▸ **EXERCISE**: Look below for the line that contains "是正措置 * [87, 238]" and the line that contains "これらは使い慣れた作業者に取っては， 間違った場合もすぐに気づくことが (5, 326, 290, 338)", then restate both of them and every line in between, exactly. No picture goes in the copy.

----------

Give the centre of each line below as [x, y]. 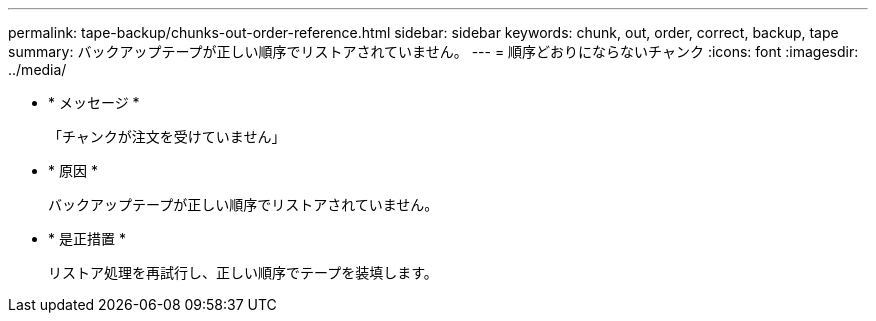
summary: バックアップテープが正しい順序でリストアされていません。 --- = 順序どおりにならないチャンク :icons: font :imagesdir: [433, 51]
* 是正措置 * [87, 238]
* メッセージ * [94, 102]
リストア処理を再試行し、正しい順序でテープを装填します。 [243, 272]
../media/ [37, 69]
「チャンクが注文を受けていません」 [167, 136]
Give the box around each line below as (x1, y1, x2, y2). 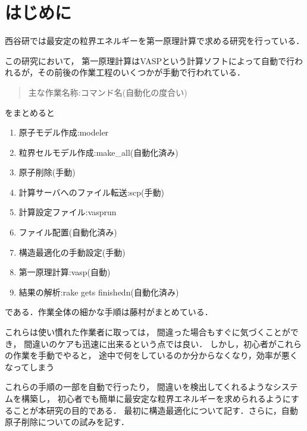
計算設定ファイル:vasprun (18, 206, 117, 218)
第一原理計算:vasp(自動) (18, 266, 111, 278)
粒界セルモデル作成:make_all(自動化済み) (18, 146, 178, 158)
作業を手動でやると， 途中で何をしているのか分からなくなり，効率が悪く (12, 349, 298, 361)
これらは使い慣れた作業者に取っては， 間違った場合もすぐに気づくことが (5, 326, 290, 338)
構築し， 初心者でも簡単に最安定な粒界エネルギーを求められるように (21, 392, 291, 404)
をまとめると (5, 106, 55, 118)
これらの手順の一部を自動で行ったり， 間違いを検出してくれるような (5, 380, 273, 393)
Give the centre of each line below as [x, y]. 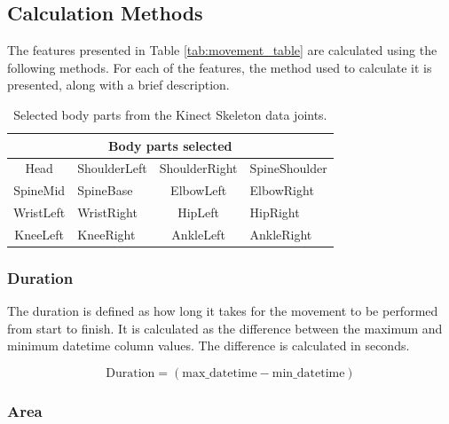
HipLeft [199, 212]
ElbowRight [282, 190]
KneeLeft [39, 234]
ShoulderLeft [112, 168]
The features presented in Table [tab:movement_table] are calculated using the [222, 50]
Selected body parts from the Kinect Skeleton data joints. [170, 114]
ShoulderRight [198, 168]
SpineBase [105, 190]
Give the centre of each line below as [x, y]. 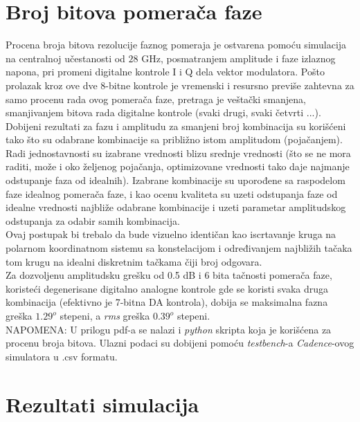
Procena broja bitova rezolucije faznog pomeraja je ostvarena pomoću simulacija [176, 45]
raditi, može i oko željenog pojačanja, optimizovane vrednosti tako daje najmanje [178, 166]
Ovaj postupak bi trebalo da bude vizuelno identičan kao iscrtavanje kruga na [171, 234]
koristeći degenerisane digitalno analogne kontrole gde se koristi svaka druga [167, 288]
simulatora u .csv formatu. [62, 356]
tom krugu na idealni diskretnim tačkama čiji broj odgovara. [134, 261]
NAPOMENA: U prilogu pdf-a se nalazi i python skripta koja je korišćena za [169, 329]
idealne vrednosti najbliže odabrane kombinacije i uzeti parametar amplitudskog [176, 207]

----------

▸ **COMPLETED EXERCISE**:
* 是正措置 * [87, 238]
* メッセージ * [94, 102]
リストア処理を再試行し、正しい順序でテープを装填します。 [243, 272]
../media/ [37, 69]
「チャンクが注文を受けていません」 [167, 136]
Give the box around each line below as (x1, y1, x2, y2). 
計算設定ファイル:vasprun (18, 206, 117, 218)
第一原理計算:vasp(自動) (18, 266, 111, 278)
粒界セルモデル作成:make_all(自動化済み) (18, 146, 178, 158)
作業を手動でやると， 途中で何をしているのか分からなくなり，効率が悪く (12, 349, 298, 361)
これらは使い慣れた作業者に取っては， 間違った場合もすぐに気づくことが (5, 326, 290, 338)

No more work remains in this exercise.